One end of a copper rod of uniform cross section and length 1.5 m is kept in contact with ice and the other end with water at `100^@C`. At what point along its length should a temperature of `200^@C` be maintained so that in the steady state, the mass of ice melting be equal to that of the steam produced in same interval of time.

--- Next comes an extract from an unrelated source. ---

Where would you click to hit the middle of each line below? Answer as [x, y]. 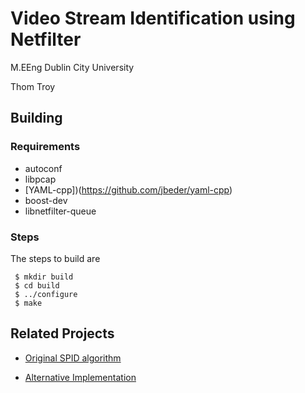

Assume that the whole system is insulated from surroundings:
`[L_("ice")=80 cal//g,L_("steam")=540 cal//g]`

To solve the problem, we need to find the point along the copper rod where a temperature of 200°C should be maintained so that the mass of ice melting is equal to the mass of steam produced in the same interval of time. ### Step-by-Step Solution: 1. **Understanding the Setup**: - One end of the copper rod is at 0°C (in contact with ice) and the other end is at 100°C (in contact with water). - The length of the rod is 1.5 m. 2. **Defining Variables**: - Let \( x \) be the distance from the ice end to the point where the temperature is 200°C. - The remaining length of the rod from the 200°C point to the water end will be \( 1.5 - x \). 3. **Heat Flow Calculation**: - The rate of heat flow from the 200°C point to the ice (0°C) is given by: \[ I_1 = \frac{kA(200 - 0)}{x} = \frac{200kA}{x} \] - The rate of heat flow from the 200°C point to the water (100°C) is given by: \[ I_2 = \frac{kA(200 - 100)}{1.5 - x} = \frac{100kA}{1.5 - x} \] 4. **Using Latent Heat**: - The heat absorbed by the melting ice (mass \( dm \)) is: \[ I_1 = \frac{dm}{dt} \cdot L_{\text{ice}} = \frac{dm}{dt} \cdot 80 \text{ cal/g} \] - The heat released by the steam (mass \( dm \)) is: \[ I_2 = \frac{dm}{dt} \cdot L_{\text{steam}} = \frac{dm}{dt} \cdot 540 \text{ cal/g} \] 5. **Equating Heat Flows**: - Since the mass of ice melting is equal to the mass of steam produced, we can set \( \frac{dm}{dt} \) from both sides equal: \[ \frac{200kA}{x} = \frac{100kA}{1.5 - x} \cdot \frac{80}{540} \] 6. **Simplifying the Equation**: - Cancel \( kA \) from both sides: \[ \frac{200}{x} = \frac{100}{1.5 - x} \cdot \frac{8}{54} \] - Rearranging gives: \[ \frac{200}{x} = \frac{800}{54(1.5 - x)} \] 7. **Cross-Multiplying**: - Cross-multiplying yields: \[ 200 \cdot 54(1.5 - x) = 800x \] - Simplifying gives: \[ 10800 - 10800x = 800x \] - Combine like terms: \[ 10800 = 10800x + 800x \] \[ 10800 = 11600x \] 8. **Solving for \( x \)**: - Thus: \[ x = \frac{10800}{11600} = \frac{81}{58} \approx 1.396 \text{ m} \] 9. **Finding the Distance from the Water End**: - The distance from the water end is: \[ 1.5 - x = 1.5 - 1.396 = 0.104 \text{ m} = 10.4 \text{ cm} \] ### Final Answer: The point along the length of the copper rod where a temperature of 200°C should be maintained is approximately **10.4 cm from the water end**.